Find me one home that has engineered trusses, that does not have holes drilled through the center of the 2x4 or 2x6 bottom timber of the system. You will not find any that do not have holes drilled through the joist section of engineered trusses.

The problems occur, when people start drilling holes towards the top or bottom, same if they were floor joists.


----------



## mr leak (Dec 23, 2012)

*gregzoll*

you will not find any homes that I built in the last 30 years that have any holes drilled thru any truss members except one that the idiot home owner did to rum some speaker wires without asking NOT ALLOWED period


----------



## Jim Port (Sep 21, 2007)

gregzoll said:


> Find me one home that has engineered trusses, that does not have holes drilled through the center of the 2x4 or 2x6 bottom timber of the system. You will not find any that do not have holes drilled through the joist section of engineered trusses.
> 
> The problems occur, when people start drilling holes towards the top or bottom, same if they were floor joists.

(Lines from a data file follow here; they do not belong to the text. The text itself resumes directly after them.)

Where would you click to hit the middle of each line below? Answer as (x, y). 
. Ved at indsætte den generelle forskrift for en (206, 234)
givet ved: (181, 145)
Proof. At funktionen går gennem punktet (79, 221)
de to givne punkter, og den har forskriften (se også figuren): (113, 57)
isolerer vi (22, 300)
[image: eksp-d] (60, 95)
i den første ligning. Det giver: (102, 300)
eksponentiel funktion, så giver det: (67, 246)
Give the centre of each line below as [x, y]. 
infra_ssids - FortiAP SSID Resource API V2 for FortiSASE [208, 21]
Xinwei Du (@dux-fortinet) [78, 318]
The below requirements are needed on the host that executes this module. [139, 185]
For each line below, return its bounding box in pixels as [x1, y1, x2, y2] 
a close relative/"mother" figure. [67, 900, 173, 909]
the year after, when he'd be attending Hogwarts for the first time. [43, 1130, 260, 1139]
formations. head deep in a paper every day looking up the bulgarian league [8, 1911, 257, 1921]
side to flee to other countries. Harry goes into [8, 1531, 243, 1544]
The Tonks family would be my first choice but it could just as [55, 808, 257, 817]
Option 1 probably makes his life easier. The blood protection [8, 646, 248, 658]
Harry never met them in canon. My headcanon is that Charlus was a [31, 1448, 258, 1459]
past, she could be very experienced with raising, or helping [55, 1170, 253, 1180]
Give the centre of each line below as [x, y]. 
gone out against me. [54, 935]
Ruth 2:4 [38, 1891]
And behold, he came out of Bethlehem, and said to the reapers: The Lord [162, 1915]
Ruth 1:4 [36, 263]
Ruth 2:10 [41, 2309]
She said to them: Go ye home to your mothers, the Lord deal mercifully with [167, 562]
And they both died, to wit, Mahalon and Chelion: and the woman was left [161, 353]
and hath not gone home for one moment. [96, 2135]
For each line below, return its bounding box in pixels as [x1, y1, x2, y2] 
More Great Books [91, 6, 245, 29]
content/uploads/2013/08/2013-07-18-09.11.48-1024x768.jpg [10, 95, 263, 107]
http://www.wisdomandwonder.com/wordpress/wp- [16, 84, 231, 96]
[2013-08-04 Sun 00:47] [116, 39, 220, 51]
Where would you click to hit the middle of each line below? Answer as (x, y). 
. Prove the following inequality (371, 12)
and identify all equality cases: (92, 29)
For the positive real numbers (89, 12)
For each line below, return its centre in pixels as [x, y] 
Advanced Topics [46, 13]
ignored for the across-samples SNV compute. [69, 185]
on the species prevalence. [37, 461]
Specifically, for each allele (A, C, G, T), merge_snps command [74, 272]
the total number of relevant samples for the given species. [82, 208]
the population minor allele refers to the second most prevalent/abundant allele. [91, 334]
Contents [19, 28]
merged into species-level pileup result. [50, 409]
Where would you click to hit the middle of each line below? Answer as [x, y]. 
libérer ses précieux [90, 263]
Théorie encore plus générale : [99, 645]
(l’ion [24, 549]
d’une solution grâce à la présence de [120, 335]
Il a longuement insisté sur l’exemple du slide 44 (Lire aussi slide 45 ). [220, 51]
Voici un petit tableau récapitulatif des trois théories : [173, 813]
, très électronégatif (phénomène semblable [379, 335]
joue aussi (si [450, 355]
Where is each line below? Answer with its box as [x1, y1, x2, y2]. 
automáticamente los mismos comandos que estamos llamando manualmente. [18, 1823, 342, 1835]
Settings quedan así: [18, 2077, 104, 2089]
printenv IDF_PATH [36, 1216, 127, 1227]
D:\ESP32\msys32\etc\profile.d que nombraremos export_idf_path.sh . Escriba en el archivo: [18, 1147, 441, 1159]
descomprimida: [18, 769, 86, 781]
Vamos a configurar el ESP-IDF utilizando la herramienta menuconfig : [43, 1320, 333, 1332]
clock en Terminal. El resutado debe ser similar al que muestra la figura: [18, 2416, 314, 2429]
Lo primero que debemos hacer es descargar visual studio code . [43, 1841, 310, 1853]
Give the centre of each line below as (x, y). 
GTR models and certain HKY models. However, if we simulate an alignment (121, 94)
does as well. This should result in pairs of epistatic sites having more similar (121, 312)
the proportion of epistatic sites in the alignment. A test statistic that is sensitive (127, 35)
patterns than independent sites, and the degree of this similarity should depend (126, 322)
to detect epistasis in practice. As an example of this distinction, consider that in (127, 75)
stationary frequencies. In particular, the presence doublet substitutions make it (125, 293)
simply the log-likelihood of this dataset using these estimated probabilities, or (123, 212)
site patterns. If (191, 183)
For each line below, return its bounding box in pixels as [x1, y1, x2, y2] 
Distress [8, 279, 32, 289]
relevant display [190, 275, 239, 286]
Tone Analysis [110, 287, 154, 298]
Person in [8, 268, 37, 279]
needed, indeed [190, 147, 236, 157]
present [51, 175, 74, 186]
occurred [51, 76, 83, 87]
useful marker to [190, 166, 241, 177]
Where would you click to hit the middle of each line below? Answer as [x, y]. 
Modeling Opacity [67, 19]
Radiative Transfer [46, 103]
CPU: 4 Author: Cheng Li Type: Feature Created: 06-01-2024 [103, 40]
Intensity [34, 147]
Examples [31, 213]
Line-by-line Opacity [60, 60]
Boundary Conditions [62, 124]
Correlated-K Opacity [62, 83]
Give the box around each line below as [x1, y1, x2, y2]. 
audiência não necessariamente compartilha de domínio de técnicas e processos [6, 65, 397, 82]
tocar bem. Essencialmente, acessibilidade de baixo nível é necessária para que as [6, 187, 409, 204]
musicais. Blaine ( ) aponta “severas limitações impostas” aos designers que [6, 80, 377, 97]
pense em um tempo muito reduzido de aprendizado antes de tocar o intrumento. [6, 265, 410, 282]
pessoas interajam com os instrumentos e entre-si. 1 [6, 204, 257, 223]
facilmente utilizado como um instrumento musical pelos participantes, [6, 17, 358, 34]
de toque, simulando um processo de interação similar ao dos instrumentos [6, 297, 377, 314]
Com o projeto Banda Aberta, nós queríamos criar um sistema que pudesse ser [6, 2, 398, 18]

Your inspectors must be quite lax. Trusses should not be drilled.


----------



## mr leak (Dec 23, 2012)

Not sure what you mean 3 ft requirement. Any wires within 6 ft of the attic entrance (aka scuttle) need running boards for protection of the wires code 336-6b


----------



## Kelly Durfey (Nov 23, 2008)

*wow*

I really appreciate all of your perspectives. 

I am afraid of drilling. I know that removing material affects the way it behaves. This material happens to be keeping tons of shingles from falling on my head. I'd rather not mess with it. I did read one article that described the tension that exists in the truss as primarily on the ouside edges. It argued bending and flexing would stretch and compact those areas more than the center of the 2 by 4. The article argued that holes drilled in the center of the stud would not impact the integrety of the truss, but notching the 2 by 4 on the edge should be avoided as this might weaken the truss. 

I'm just going to stay away from drilling.

And I do want to stay in code. My interpretation of the code is that, for spaces like mine that are unsuitable for storage, there is only a 3 foot requirement from the edge of any flooring. Our discussion revealed that this is likely because foot traffic up there will not be common and the potential for damage from being stepped on is very small. I have about 32 sq ft of flooring up there, just enough to work on our air exchanger, so that gives me lots of room to work with.

My solution is to run the wire down the side of the truss/joist as long as my length will allow before stepping it up and over. This minimizes the potential for damage and, according to the code, offers me some freedom for putting plywood up there in the future for storage, keeping it 3 ft from the wire.

Thanks again guys. PLEASE let me know if I've got the wrong idea. Otherwise, I've got work to do. 

Kelly


----------



## gregzoll (Dec 25, 2006)

mr leak said:


> you will not find any homes that I built in the last 30 years that have any holes drilled thru any truss members except one that the idiot home owner did to rum some speaker wires without asking NOT ALLOWED period


You might wNt to go dounle check that info. There are restrictions in where they can be drilled at, and what type of trusses that this is allowed with.


----------



## gregzoll (Dec 25, 2006)

Jim Port said:


> Your inspectors must be quite lax. Trusses should not be drilled.


Certain types are allowable to be drilled in the bottom chord, and where. And no, inspectors are not lax, there are certain rules that the manufactures state as to where and which makeup of trusses are allowable to be drilled into.


----------